After shaking at 0 rpm, suction filtration was performed, and the filtrate was separated into an aqueous layer and an ether layer. The ether layer was dried over magnesium sulfate, filtered, and concentrated under reduced pressure using a rotary evaporator at a low temperature of 30 ° C. to give a residue of 46.7.
to obtain mg. As a result of quantifying this residue by GC analysis by the internal vote method, the content of nootkatone was 26.5 mg (yield from valencene was 56.8%). Furthermore, when the residue obtained in this example was collected by GC and measured by NMR, it was in agreement with the standard product.
【0024】[実施例2]バレンセンのムコール・ムセ
ド、ムコール・ジャバニクス、ムコール・フラギリス、
ムコール・ヒエマリスによるヌートカトンへの変換反応
実施例1のムコール・ヒエマリス・エフ・ヒエマリスIF
O8567を、ムコール・ムセドIFO6750、ムコール・ジャバ
ニクスIFO5382、ムコール・フラギリスIFO9402、ムコー
ル・ヒエマリス・エフ・ヒエマリスIFO5834にかえて、
実施例1と同様の試験を行った。その結果、GC分析に
よって以下のヌートカトンの生成が確認された。Example 2 Valensen's Mucor Musedo, Mucor Javanes, Mucor Fragilis,
Mucor Hiemalis conversion reaction to nootkatone Mucor Hiemaris ef Hiemaris IF of Example 1
Replace O8567 with Mucor Musedo IFO6750, Mucor Javanes IFO5382, Mucor Fragilis IFO9402, Mucor Hiemalis F Hiemalis IFO5834,
The same test as in Example 1 was performed. As a result, generation of the following Nootkatone was confirmed by GC analysis.

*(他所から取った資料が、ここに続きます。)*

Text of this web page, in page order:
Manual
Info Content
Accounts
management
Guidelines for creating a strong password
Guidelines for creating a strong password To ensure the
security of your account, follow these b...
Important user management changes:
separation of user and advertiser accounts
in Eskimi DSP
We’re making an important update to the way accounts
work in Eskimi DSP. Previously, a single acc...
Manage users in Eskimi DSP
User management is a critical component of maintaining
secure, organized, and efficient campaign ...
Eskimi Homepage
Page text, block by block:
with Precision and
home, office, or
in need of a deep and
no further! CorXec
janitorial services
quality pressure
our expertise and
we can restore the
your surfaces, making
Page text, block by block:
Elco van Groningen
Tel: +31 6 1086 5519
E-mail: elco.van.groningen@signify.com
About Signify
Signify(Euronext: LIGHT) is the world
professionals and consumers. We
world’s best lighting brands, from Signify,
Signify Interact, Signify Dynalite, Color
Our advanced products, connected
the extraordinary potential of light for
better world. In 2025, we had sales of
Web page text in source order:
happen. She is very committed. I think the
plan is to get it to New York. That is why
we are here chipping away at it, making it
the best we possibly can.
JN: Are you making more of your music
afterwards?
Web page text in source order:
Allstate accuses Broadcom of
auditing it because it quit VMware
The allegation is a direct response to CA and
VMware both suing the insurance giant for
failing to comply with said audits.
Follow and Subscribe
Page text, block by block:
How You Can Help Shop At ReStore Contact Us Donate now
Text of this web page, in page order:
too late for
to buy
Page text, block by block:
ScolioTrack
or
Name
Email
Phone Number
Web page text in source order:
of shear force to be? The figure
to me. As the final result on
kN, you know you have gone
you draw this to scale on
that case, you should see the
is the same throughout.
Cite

【0025】 使用菌株 ヌートカトン生成量 ムコール・ムセドIFO6750 25.0 mg ムコール・ジャバニクスIFO5382 24.6 mg ムコール・フラギリスIFO9402 28.8 mg ムコール・ヒエマリス・エフ・ヒエマリスIFO5834 18.6 mg[0025] Strains used Nootkatone production Mucor Musede IFO6750 25.0 mg Mucor Javanics IFO5382 24.6 mg Mucor fragilis IFO9402 28.8 mg Mucor Hiemalis F Hiemalis IFO5834 18.6 mg
【0026】なお、実施例1及び2の結果を特開平6-30
3967と比較すると、特開平6-303967では、ロドコッカス
属微生物の菌体懸濁液50mlを含む500mlフラスコに500mg
のバレンセンを添加して30℃で4日間培養した場合に
ヌートカトンが2.5mgしか得られていないのに対し、本
発明のヌートカトンの生成量は著しく高いことが確認さ
れた。The results of Examples 1 and 2 are shown in JP-A-6-30.

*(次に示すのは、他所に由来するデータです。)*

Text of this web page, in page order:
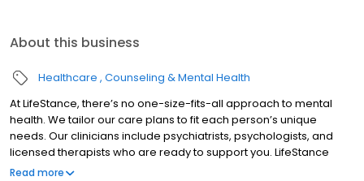
About this business
Healthcare Counseling & Mental Health
At LifeStance, there’s no one-size-fits-all approach to mental
health. We tailor our care plans to fit each person’s unique
needs. Our clinicians include psychiatrists, psychologists, and
licensed therapists who are ready to support you. LifeStance
offers both in-person and telehealth appointments, so you get
Read more
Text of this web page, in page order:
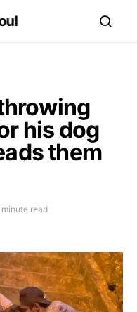
his dog
them
minute read
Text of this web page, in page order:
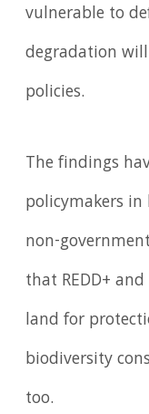
vulnerable to
degradation
policies.
The findings
policymakers
non-
that REDD+
land for
biodiversity
too.
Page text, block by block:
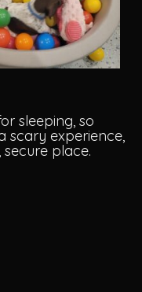
sleeping, so
scary experience,
place.
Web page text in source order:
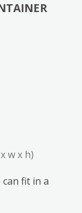
w x h)
fit in a
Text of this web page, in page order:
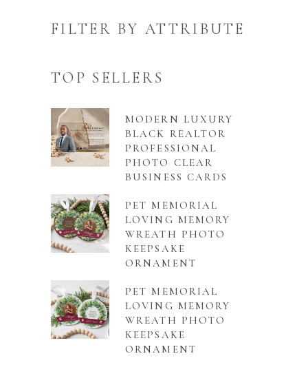
FILTER BY ATTRIBUTE
TOP SELLERS
MODERN LUXURY
BLACK REALTOR
PROFESSIONAL
PHOTO CLEAR
BUSINESS CARDS
PET MEMORIAL
LOVING MEMORY
WREATH PHOTO
KEEPSAKE
ORNAMENT
PET MEMORIAL
LOVING MEMORY
WREATH PHOTO
KEEPSAKE
ORNAMENT
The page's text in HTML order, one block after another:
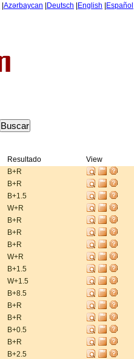
Azərbaycan Deutsch English Español
Resultado
View
B+R
B+R
B+1.5
W+R
B+R
B+R
B+R
W+R
B+1.5
W+1.5
B+8.5
B+R
B+R
B+0.5
B+R
B+2.5
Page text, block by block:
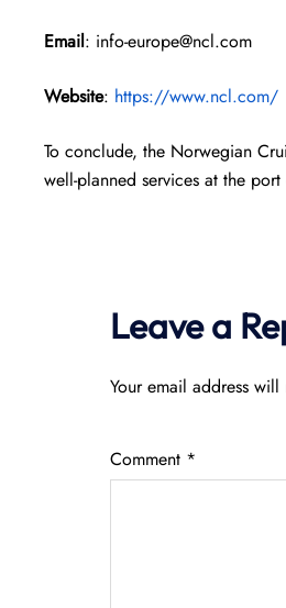
Email: info-europe@ncl.com
Website: https://www.ncl.com/
To conclude, the Norwegian
well-planned services at the
Leave a
Your email address
Comment *
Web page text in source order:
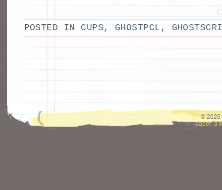
POSTED IN CUPS, GHOSTPCL ,
© 2026
paper: a
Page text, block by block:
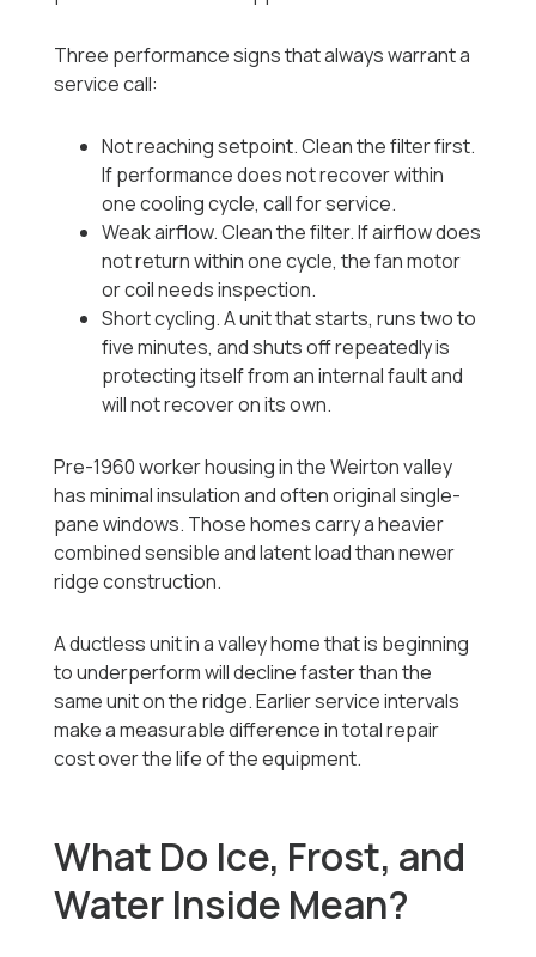
Three performance signs that always warrant a
service call:
Not reaching setpoint. Clean the filter first.
If performance does not recover within
one cooling cycle, call for service.
Weak airflow. Clean the filter. If airflow does
not return within one cycle, the fan motor
or coil needs inspection.
Short cycling. A unit that starts, runs two to
five minutes, and shuts off repeatedly is
protecting itself from an internal fault and
will not recover on its own.
Pre-1960 worker housing in the Weirton valley
has minimal insulation and often original single-
pane windows. Those homes carry a heavier
combined sensible and latent load than newer
ridge construction.
A ductless unit in a valley home that is beginning
to underperform will decline faster than the
same unit on the ridge. Earlier service intervals
make a measurable difference in total repair
cost over the life of the equipment.
What Do Ice, Frost, and
Water Inside Mean?
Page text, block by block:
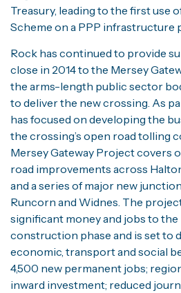
Treasury, leading to the first use
Scheme on a PPP infrastructure
Rock has continued to provide
close in 2014 to the Mersey
the arms-length public sector
to deliver the new crossing. As
has focused on developing the
the crossing’s open road tolling
Mersey Gateway Project covers
road improvements across
and a series of major new
Runcorn and Widnes. The
significant money and jobs to
construction phase and is set to
economic, transport and social
4,500 new permanent jobs;
inward investment; reduced
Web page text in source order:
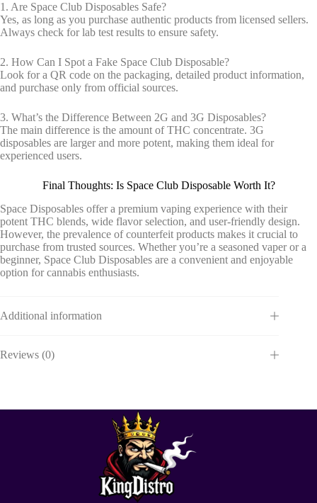
1. Are Space Club Disposables Safe?
Yes, as long as you purchase authentic products from licensed sellers.
Always check for lab test results to ensure safety.
2. How Can I Spot a Fake Space Club Disposable?
Look for a QR code on the packaging, detailed product information,
and purchase only from official sources.
3. What’s the Difference Between 2G and 3G Disposables?
The main difference is the amount of THC concentrate. 3G
disposables are larger and more potent, making them ideal for
experienced users.
Final Thoughts: Is Space Club Disposable Worth It?
Space Disposables offer a premium vaping experience with their
potent THC blends, wide flavor selection, and user-friendly design.
However, the prevalence of counterfeit products makes it crucial to
purchase from trusted sources. Whether you’re a seasoned vaper or a
beginner, Space Club Disposables are a convenient and enjoyable
option for cannabis enthusiasts.
Additional information
Reviews (0)

Compared with 3967, in JP-A-6-303967, 500 mg in a 500 ml flask containing 50 ml of cell suspension of Rhodococcus spp.
It was confirmed that the amount of produced Nootkatone of the present invention was remarkably high, while only 2.5 mg of Nootkaton was obtained when valensene was added and cultured at 30 ° C. for 4 days.
【0027】[実施例3]Czapek-peptone培地200mlを5
00ml三角フラスコに入れ、滅菌後、苔類クモノスゴケか
ら採取したムコール・エスピー(Mucor sp.)を植菌
し、30℃で3日間回転培養(100rpm)した。その培養液
に基質であるバレンセン(([α]D20 +96.5゜(c=0.99, C
HCl3)は純度95%以上 (GC-MSより))を約300mg添加し
た。反応の経時的変化は、24時間ごとに一定量(1m
l)の培養液を吸着剤であるエクストレルートに採取
し、エーテルにて溶出した後、エーテル抽出物について
GC-MS分析(Hewlett-Packard, capillary GC-quadrupole
MS system, Model HP-5890 (GC/MSDHP-5890/HP-5973);
DB-17 column)を行うことにより確認した。培養反応9
日目に反応を止め、培養液にエーテル50mlを加え、一
時間150rpmにて振盪した後、吸引ろ過を行い、ろ液とし
て水層とエーテル層に分けた。そのエーテル層を無水硫
酸ナトリウムで乾燥後、ろ過し、10℃の低温でロータ
リーエバポレーターを用いて減圧濃縮することによって
残渣(243.2mg)を得た。さらに、その残渣をシリカゲ
ル(20g; Merck社製70〜230mesh)を用いたカラムクロマ
トグラフィーにへキサン−エーテル系溶媒でエーテルの
含量を増加させながらかけ、純度95%以上のヌートカト
ン(151.6 mg;バレンセンからの収率は47.2%)を得
た。[Example 3] 5 ml of Czapek-peptone medium (200 ml)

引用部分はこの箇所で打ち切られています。